What to Do After a Shamanic Travel Experience
So… You Just Had a Shamanic Journey. Now What?
Coming back from a shamanic travel experience is kind of like waking up from the most vivid, soul-shaking dream of your life… and then immediately having to do your laundry.
You just cracked open your soul, in a Shamanic retreat, hugged your inner child, cried into the jungle floor, maybe purged in a bucket (no shame), and now you’re back in your tiny apartment surrounded by emails and unpaid bills. Ugh. The magic feels like it’s already slipping away.
So what the heck are you supposed to do now? That’s where integration comes in.
Integration is how you make all that cosmic insight stick. Without it? Your big awakening becomes just another story you tell over drinks. (And let’s be honest, “That one time I became a jaguar” only gets you so far.)

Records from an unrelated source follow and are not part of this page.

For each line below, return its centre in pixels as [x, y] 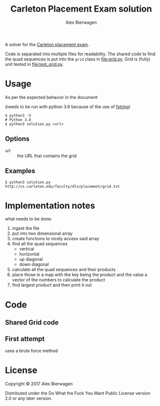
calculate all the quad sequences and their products [64, 270]
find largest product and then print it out [52, 285]
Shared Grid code [32, 323]
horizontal [29, 254]
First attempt [25, 339]
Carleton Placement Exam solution [81, 9]
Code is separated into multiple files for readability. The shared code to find [80, 54]
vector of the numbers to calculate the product [58, 280]
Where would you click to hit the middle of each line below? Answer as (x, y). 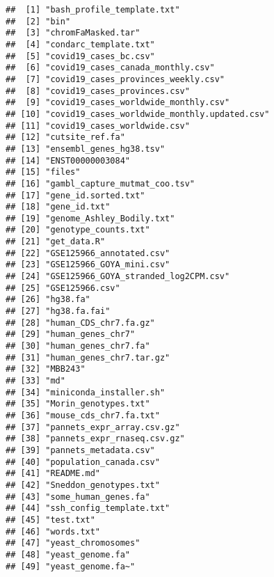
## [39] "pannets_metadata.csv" (80, 450)
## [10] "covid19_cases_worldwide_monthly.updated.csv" (138, 114)
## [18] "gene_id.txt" (58, 207)
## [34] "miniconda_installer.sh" (86, 392)
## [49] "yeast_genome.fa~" (71, 566)
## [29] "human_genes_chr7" (71, 334)
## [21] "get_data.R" (56, 242)
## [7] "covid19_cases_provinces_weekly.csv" (115, 79)
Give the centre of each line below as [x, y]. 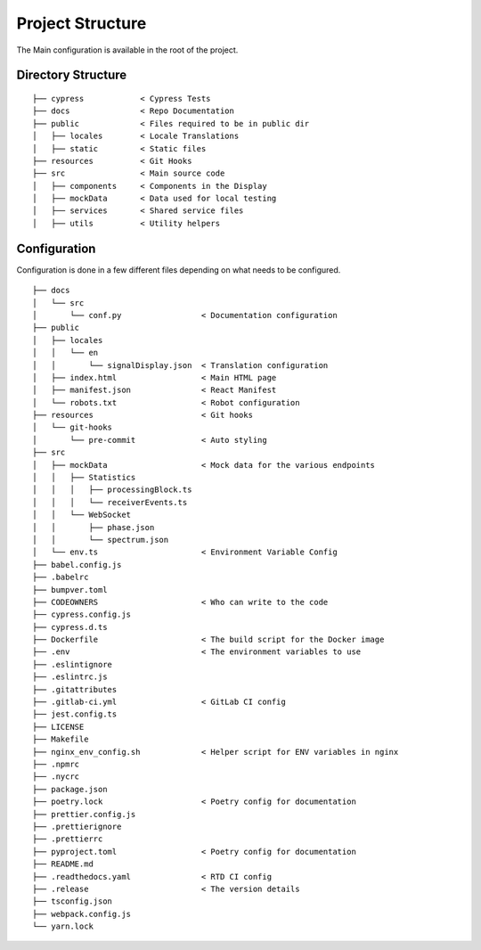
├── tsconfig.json [73, 901]
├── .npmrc [56, 764]
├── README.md [63, 864]
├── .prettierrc [68, 839]
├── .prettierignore [77, 826]
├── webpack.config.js [82, 914]
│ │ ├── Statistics [84, 478]
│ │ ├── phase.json [94, 527]
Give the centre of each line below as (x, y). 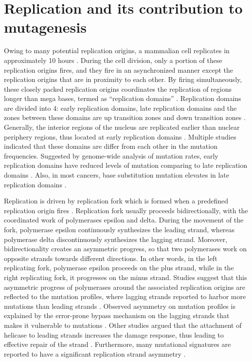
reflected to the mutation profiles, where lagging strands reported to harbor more (125, 296)
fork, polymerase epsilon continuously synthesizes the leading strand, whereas (119, 229)
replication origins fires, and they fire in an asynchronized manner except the (119, 70)
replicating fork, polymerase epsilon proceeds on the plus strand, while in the (119, 268)
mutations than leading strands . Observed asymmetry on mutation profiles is (120, 306)
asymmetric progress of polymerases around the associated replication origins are (125, 287)
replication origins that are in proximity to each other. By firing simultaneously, (123, 79)
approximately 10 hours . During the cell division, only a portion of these (113, 60)
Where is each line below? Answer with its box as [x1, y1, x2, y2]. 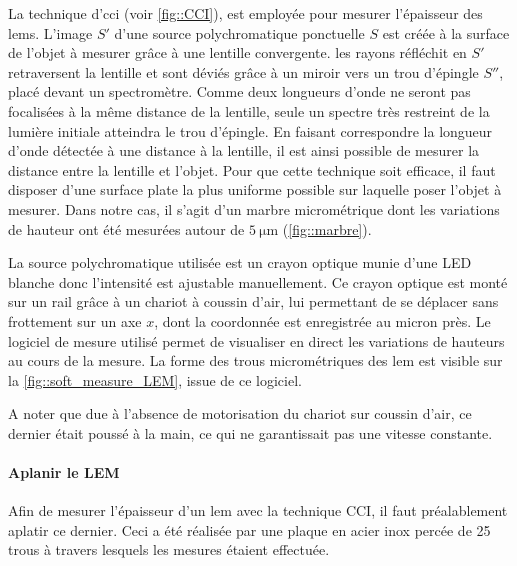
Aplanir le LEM [8, 462, 120, 483]
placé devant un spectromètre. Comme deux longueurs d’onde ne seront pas [8, 81, 471, 102]
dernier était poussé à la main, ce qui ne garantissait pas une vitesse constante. [8, 422, 493, 443]
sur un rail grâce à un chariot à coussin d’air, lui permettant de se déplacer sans [8, 291, 499, 312]
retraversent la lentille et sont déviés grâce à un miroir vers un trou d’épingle [8, 61, 479, 82]
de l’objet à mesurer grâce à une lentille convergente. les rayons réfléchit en [8, 42, 467, 63]
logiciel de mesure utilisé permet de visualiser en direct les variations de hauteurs [8, 330, 505, 351]
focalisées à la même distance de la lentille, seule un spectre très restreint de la [8, 100, 490, 121]

Let’s break it down together, step by step, like friends unpacking their spiritual suitcases.
Why Integration Is the Real Journey
Integration is where the transformation happens. The ceremony cracked you open, sure. But what you do afterward determines whether you evolve or just regress into your old patterns.
Ever wonder why people go to amazing retreats and come back… the same?
Spoiler alert: It’s not the retreat’s fault. They didn’t integrate.
What Does Integration Actually Mean?
Let’s strip it down. Integration is:
- Making sense of your experience
- Applying your insights to daily life
- Creating new habits that reflect your growth
You don’t need a PhD in spirituality, you just need intention, patience, and maybe a friend who won’t judge when you start talking about energy grids. Here is What to Do After Your Shamanic Travel Experience
1. Give Yourself Time to Land
First things first: Don’t rush back into your old life.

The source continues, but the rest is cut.